:: ACTION ITEM ::
Your answer should repeat exactly the lines from the one holding "firearms licence applications" through the end of the data, and it should contain no pictures.

─── SUPPLIED MATERIAL ───

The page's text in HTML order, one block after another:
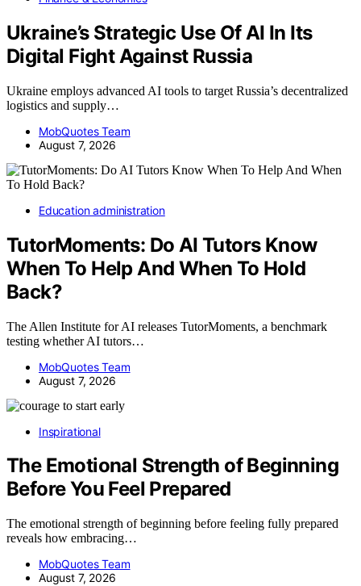
Ukraine’s Strategic Use Of AI In Its
Digital Fight Against Russia
Ukraine employs advanced AI tools to target Russia’s decentralized
logistics and supply…
MobQuotes Team
August 7, 2026
Education administration
TutorMoments: Do AI Tutors Know
When To Help And When To Hold
Back?
The Allen Institute for AI releases TutorMoments, a benchmark
testing whether AI tutors…
MobQuotes Team
August 7, 2026
Inspirational
The Emotional Strength of Beginning
Before You Feel Prepared
The emotional strength of beginning before feeling fully prepared
reveals how embracing…
MobQuotes Team
August 7, 2026
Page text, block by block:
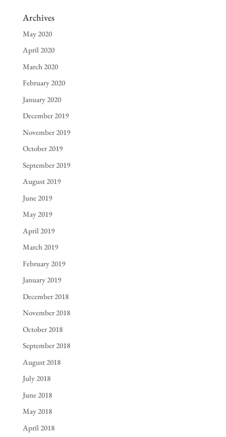
Archives
May 2020
April 2020
March 2020
February 2020
January 2020
December 2019
November 2019
October 2019
September 2019
August 2019
June 2019
May 2019
April 2019
March 2019
February 2019
January 2019
December 2018
November 2018
October 2018
September 2018
August 2018
July 2018
June 2018
May 2018
April 2018
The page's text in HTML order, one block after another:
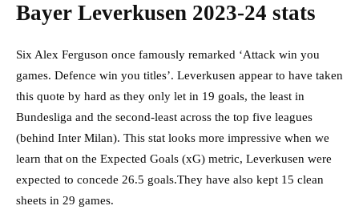
Bayer Leverkusen 2023-24 stats
Six Alex Ferguson once famously remarked ‘Attack win you
games. Defence win you titles’. Leverkusen appear to have taken
this quote by hard as they only let in 19 goals, the least in
Bundesliga and the second-least across the top five leagues
(behind Inter Milan). This stat looks more impressive when we
learn that on the Expected Goals (xG) metric, Leverkusen were
expected to concede 26.5 goals.They have also kept 15 clean
sheets in 29 games.
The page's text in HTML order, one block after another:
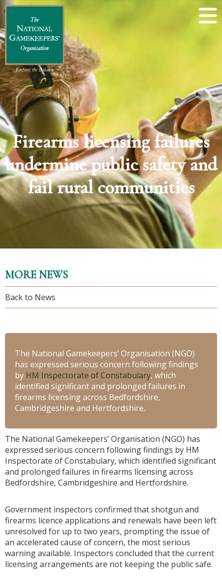
Firearms licensing failures
undermine public safety and
fail rural communities
MORE NEWS
Back to News
The National Gamekeepers’ Organisation (NGO)
has expressed serious concern following findings
by HM Inspectorate of Constabulary, which
identified significant and prolonged failures in
firearms licensing across Bedfordshire,
Cambridgeshire and Hertfordshire.
The National Gamekeepers’ Organisation (NGO) has
expressed serious concern following findings by HM
Inspectorate of Constabulary, which identified significant
and prolonged failures in firearms licensing across
Bedfordshire, Cambridgeshire and Hertfordshire.
Government inspectors confirmed that shotgun and
firearms licence applications and renewals have been left
unresolved for up to two years, prompting the issue of
an accelerated cause of concern, the most serious
warning available. Inspectors concluded that the current
licensing arrangements are not keeping the public safe.
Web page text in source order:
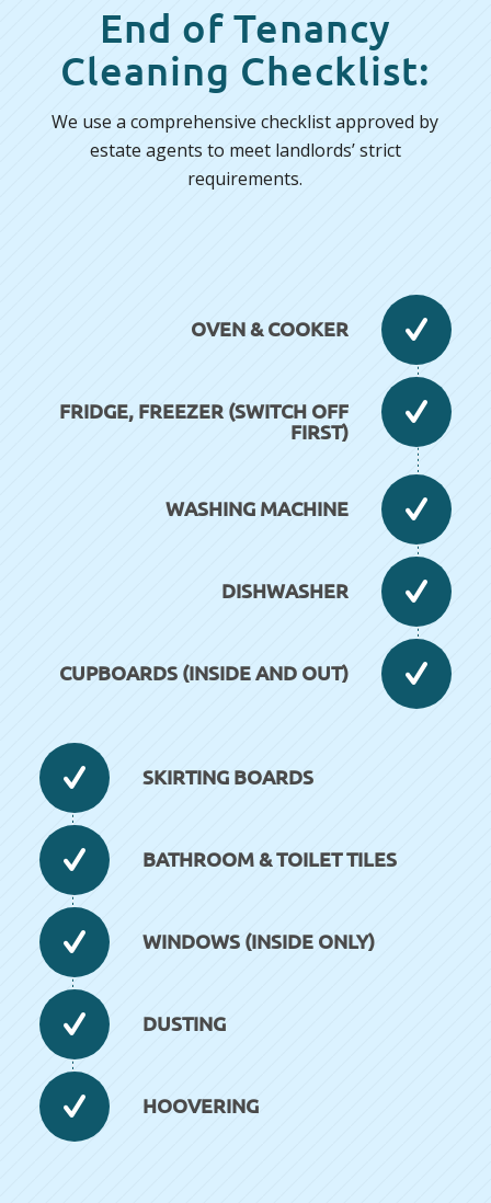
End of Tenancy
Cleaning Checklist:
We use a comprehensive checklist approved by
estate agents to meet landlords’ strict
requirements.
OVEN & COOKER
FRIDGE, FREEZER (SWITCH OFF
FIRST)
WASHING MACHINE
DISHWASHER
CUPBOARDS (INSIDE AND OUT)
SKIRTING BOARDS
BATHROOM & TOILET TILES
WINDOWS (INSIDE ONLY)
DUSTING
HOOVERING

───

:: TASK ANSWER ::
firearms licence applications and renewals have been left
unresolved for up to two years, prompting the issue of
an accelerated cause of concern, the most serious
warning available. Inspectors concluded that the current
licensing arrangements are not keeping the public safe.
Web page text in source order:
End of Tenancy
Cleaning Checklist:
We use a comprehensive checklist approved by
estate agents to meet landlords’ strict
requirements.
OVEN & COOKER
FRIDGE, FREEZER (SWITCH OFF
FIRST)
WASHING MACHINE
DISHWASHER
CUPBOARDS (INSIDE AND OUT)
SKIRTING BOARDS
BATHROOM & TOILET TILES
WINDOWS (INSIDE ONLY)
DUSTING
HOOVERING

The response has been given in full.